He enlisted in July 1940 and served with the 2nd/10th Battalion in the Middle East and New Guinea. He was killed in action at Buna on Christams Eve 1942.
Gordon Watkins and his mate William Goodgame are explicitly mentioned in Peter Brune's book "A Bastard of a Place" p532.
They were both grievously wounded in the 2nd / 10th's attack at the 'Old Strip' east of the Buna Mission on the 24th December 1942. They were brought to the Battalion Regimental Aid Post where they were attended by the Regimental Medical Officer Captain Geoff Verco. As recounted by Lieutenant John "Andy" Andrews, the Regimental Signals Officer, they had;
"the most terrible wounds I think I've ever seen, hit in the stomach, and they were two men from D Company and their names were Watkins and Goodgame, and they were only lads.....they were inseparable cobbers, mates.

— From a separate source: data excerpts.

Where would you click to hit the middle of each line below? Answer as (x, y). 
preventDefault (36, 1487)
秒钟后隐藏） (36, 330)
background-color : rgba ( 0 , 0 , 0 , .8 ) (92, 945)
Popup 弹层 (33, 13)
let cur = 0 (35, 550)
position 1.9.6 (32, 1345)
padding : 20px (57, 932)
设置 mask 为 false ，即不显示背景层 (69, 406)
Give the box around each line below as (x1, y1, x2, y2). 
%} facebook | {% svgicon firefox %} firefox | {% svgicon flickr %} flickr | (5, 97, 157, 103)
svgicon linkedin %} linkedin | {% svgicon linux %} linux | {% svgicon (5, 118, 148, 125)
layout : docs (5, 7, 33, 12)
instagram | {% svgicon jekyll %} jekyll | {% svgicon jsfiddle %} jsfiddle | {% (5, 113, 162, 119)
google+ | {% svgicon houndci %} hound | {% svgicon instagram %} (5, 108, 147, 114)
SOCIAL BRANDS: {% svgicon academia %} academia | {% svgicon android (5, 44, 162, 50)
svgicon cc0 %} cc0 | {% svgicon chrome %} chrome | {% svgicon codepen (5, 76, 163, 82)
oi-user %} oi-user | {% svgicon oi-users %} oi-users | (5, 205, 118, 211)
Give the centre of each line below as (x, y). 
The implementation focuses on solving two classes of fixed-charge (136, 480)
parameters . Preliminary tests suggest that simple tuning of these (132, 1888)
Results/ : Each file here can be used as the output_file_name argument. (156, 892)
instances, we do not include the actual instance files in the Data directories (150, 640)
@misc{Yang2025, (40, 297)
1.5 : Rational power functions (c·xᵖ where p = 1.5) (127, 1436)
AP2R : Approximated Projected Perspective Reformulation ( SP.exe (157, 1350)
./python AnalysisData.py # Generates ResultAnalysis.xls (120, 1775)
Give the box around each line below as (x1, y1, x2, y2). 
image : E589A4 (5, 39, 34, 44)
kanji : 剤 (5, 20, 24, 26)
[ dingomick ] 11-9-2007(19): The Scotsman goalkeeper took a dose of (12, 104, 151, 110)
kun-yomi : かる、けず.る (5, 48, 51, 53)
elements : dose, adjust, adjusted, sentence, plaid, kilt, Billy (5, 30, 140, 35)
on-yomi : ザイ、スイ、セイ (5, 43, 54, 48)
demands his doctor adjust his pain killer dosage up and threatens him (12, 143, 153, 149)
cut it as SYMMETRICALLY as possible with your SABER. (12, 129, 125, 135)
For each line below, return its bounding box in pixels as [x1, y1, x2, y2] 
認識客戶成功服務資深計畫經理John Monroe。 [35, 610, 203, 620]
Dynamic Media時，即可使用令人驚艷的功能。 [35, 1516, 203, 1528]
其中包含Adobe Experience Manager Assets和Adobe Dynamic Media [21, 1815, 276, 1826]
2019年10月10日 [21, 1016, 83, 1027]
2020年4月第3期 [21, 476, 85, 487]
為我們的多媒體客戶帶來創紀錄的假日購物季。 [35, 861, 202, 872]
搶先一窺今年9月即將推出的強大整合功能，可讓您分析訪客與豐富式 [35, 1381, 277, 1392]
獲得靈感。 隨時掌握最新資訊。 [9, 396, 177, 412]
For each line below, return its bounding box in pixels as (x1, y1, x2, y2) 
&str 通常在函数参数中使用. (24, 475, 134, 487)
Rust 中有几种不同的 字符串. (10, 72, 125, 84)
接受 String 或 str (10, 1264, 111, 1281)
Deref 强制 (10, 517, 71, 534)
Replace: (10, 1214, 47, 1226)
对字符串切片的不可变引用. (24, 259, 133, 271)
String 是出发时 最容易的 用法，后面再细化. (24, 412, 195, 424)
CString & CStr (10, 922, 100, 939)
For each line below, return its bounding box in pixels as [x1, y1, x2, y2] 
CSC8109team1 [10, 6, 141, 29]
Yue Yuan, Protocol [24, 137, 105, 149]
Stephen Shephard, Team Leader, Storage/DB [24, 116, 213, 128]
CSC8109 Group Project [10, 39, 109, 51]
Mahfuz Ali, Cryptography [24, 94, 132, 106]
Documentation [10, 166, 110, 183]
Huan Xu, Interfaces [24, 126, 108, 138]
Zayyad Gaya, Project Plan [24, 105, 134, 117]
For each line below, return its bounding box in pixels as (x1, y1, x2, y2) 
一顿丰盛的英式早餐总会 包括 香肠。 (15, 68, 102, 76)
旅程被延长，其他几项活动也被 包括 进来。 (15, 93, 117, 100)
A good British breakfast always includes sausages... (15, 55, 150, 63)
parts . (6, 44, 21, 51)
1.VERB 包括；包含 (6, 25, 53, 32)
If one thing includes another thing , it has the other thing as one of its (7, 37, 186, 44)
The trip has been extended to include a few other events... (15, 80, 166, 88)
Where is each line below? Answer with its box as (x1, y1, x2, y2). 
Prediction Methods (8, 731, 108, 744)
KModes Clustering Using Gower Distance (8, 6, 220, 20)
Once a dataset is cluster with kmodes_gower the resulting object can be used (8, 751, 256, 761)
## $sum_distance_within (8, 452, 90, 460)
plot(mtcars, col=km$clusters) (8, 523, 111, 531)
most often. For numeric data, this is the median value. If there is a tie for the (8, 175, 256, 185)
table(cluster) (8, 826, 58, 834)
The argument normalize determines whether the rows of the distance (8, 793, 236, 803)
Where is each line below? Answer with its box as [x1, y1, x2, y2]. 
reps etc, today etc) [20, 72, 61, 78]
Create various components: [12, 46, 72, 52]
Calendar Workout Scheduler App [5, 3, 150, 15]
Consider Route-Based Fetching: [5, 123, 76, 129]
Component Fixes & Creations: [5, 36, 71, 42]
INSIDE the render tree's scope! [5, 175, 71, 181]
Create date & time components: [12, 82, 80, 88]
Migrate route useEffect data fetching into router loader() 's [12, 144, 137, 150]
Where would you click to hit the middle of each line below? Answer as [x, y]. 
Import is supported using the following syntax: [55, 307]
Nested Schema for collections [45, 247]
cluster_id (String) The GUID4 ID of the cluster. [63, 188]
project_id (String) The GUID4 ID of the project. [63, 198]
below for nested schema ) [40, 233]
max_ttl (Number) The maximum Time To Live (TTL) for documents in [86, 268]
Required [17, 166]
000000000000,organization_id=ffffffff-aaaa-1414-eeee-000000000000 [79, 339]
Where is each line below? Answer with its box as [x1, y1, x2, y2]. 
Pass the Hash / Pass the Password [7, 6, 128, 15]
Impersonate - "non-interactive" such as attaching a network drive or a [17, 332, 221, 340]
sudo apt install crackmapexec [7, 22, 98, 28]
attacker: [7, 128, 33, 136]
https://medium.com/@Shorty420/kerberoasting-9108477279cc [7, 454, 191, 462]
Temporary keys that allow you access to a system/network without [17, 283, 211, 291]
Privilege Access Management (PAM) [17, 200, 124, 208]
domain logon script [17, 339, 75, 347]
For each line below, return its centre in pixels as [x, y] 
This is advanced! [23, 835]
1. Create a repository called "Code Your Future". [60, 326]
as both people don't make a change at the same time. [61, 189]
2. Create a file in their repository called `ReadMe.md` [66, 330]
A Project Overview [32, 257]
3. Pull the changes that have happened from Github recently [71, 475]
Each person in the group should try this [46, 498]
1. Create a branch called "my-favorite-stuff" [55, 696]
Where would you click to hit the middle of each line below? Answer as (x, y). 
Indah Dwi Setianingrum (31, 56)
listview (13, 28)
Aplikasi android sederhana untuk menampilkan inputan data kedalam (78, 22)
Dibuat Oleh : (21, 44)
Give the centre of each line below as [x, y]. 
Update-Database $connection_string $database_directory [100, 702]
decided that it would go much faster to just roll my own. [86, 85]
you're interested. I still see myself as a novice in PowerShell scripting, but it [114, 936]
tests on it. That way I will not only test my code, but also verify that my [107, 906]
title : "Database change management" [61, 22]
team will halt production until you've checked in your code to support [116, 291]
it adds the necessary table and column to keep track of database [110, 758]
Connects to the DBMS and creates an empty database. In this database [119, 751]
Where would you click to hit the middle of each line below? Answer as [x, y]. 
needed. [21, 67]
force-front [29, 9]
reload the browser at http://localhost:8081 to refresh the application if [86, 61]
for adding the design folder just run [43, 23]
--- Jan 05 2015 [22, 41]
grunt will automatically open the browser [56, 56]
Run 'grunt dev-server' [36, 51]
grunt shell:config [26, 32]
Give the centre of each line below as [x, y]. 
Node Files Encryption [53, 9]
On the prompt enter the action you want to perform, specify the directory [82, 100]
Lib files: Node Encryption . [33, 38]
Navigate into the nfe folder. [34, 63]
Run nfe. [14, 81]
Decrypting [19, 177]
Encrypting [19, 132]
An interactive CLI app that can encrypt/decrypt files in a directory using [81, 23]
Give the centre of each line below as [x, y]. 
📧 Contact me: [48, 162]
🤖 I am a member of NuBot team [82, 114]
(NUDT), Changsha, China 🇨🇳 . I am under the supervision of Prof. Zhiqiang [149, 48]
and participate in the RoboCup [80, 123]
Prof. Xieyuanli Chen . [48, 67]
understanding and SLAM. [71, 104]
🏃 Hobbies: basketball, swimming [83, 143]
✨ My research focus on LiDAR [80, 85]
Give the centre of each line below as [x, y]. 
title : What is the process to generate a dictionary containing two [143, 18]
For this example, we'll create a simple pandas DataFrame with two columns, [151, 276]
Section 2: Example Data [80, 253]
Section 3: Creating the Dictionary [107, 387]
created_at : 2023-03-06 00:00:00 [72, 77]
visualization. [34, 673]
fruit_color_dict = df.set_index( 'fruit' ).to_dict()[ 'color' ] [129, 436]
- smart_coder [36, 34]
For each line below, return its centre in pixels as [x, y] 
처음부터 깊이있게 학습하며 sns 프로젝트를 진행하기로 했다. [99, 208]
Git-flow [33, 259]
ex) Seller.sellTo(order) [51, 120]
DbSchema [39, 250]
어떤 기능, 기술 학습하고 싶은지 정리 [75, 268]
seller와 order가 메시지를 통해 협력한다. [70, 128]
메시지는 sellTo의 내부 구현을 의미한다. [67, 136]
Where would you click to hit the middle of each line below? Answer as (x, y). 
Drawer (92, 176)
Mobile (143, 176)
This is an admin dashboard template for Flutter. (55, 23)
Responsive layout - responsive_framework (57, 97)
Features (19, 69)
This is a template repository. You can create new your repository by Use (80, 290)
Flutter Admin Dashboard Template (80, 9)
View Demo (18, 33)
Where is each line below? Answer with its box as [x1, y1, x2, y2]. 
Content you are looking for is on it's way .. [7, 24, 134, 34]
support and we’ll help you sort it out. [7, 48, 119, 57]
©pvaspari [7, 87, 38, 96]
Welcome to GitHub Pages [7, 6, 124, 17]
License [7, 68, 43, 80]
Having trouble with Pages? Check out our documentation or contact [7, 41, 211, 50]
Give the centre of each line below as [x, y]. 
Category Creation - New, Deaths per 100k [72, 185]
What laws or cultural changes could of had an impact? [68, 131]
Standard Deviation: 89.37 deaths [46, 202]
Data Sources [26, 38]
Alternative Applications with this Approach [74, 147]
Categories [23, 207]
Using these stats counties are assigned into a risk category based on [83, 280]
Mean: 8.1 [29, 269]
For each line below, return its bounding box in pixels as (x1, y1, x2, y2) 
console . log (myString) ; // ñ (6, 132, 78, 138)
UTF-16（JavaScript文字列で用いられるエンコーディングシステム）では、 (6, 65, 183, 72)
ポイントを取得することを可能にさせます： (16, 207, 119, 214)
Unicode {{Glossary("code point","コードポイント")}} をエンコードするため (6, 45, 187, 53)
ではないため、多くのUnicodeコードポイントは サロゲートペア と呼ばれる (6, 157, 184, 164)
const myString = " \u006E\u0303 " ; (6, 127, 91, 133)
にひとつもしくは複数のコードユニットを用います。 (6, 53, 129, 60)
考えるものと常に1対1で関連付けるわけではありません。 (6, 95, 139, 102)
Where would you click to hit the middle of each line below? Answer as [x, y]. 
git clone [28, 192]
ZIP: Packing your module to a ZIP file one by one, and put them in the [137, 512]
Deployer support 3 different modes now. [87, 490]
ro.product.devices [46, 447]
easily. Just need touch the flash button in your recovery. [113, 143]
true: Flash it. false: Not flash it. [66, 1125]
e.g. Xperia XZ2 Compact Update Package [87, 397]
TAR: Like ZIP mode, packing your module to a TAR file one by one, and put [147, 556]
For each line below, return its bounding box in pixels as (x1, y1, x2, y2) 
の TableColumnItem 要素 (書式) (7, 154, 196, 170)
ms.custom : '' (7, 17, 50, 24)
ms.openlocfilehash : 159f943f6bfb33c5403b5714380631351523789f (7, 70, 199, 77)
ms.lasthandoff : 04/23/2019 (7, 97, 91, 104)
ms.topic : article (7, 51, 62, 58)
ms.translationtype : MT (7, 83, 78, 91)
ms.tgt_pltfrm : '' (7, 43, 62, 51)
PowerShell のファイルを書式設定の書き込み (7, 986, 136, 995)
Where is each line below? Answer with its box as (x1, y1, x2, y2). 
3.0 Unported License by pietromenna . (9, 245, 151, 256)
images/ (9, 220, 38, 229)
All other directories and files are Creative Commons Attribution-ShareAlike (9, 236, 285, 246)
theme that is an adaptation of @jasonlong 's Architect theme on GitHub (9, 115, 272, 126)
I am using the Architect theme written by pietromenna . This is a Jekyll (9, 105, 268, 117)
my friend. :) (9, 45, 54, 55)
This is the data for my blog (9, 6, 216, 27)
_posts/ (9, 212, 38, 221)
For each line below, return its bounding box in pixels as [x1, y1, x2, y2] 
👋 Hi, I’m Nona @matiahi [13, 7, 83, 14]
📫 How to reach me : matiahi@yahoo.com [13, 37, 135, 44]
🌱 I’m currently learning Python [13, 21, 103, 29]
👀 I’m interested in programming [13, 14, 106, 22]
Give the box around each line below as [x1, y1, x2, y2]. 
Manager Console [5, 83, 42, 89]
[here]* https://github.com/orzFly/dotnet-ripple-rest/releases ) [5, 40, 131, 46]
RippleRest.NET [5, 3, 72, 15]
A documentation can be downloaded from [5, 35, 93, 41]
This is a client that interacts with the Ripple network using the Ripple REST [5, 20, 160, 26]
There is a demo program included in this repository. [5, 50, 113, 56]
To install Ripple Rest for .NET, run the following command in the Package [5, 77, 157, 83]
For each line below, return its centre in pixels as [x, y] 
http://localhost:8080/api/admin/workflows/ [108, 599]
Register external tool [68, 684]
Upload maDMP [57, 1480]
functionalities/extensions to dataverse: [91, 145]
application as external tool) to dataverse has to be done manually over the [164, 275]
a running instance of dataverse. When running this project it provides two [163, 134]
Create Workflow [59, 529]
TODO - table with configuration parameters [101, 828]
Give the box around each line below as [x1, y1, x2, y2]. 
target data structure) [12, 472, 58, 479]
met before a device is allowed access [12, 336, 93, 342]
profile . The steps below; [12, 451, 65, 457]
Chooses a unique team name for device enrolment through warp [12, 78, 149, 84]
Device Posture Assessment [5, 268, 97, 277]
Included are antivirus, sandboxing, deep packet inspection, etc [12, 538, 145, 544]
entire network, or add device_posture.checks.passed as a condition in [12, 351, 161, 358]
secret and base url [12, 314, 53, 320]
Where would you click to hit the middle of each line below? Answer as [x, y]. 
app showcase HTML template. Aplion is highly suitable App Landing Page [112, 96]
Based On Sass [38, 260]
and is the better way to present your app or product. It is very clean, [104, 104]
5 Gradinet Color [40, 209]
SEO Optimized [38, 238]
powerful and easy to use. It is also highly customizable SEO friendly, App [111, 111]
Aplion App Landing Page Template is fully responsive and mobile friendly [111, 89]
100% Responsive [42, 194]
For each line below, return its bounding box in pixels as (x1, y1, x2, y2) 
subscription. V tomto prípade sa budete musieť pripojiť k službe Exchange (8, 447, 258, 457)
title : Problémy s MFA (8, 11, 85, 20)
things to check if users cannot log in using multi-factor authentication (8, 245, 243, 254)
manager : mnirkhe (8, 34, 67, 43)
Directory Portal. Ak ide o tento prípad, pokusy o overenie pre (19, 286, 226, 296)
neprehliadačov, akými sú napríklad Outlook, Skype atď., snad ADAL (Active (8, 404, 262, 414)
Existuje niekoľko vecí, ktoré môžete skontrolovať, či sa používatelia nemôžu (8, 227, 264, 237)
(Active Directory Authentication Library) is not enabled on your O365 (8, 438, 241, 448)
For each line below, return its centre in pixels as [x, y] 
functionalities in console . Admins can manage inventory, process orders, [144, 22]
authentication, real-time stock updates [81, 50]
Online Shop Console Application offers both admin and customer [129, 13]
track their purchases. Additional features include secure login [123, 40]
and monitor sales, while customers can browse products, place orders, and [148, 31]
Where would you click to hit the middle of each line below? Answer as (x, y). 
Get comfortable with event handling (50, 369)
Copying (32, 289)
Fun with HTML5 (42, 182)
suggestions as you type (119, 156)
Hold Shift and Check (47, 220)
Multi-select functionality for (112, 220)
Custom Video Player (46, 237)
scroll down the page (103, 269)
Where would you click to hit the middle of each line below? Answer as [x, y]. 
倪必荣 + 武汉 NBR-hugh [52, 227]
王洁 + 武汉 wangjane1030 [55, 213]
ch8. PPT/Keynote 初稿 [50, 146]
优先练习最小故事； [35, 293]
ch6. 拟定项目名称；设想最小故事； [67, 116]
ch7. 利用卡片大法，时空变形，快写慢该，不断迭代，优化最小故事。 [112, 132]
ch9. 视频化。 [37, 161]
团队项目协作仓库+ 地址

They came to put Watkins and Goodgame on the stretchers (in the RAP) and they rolled one of them onto the stretcher and his intestines stayed on the ground, and they were still conscious both of them. And each was saying "Never mind about me, look after my mate". I didn't realise at the time, I should have known, Geoff Verco told me afterwards that he looked at these blokes and they were hopelss....so he kept shooting them with morphine...".
Two mates who died together thinking of the other to the last. A more powerful epiphet is hard to come by.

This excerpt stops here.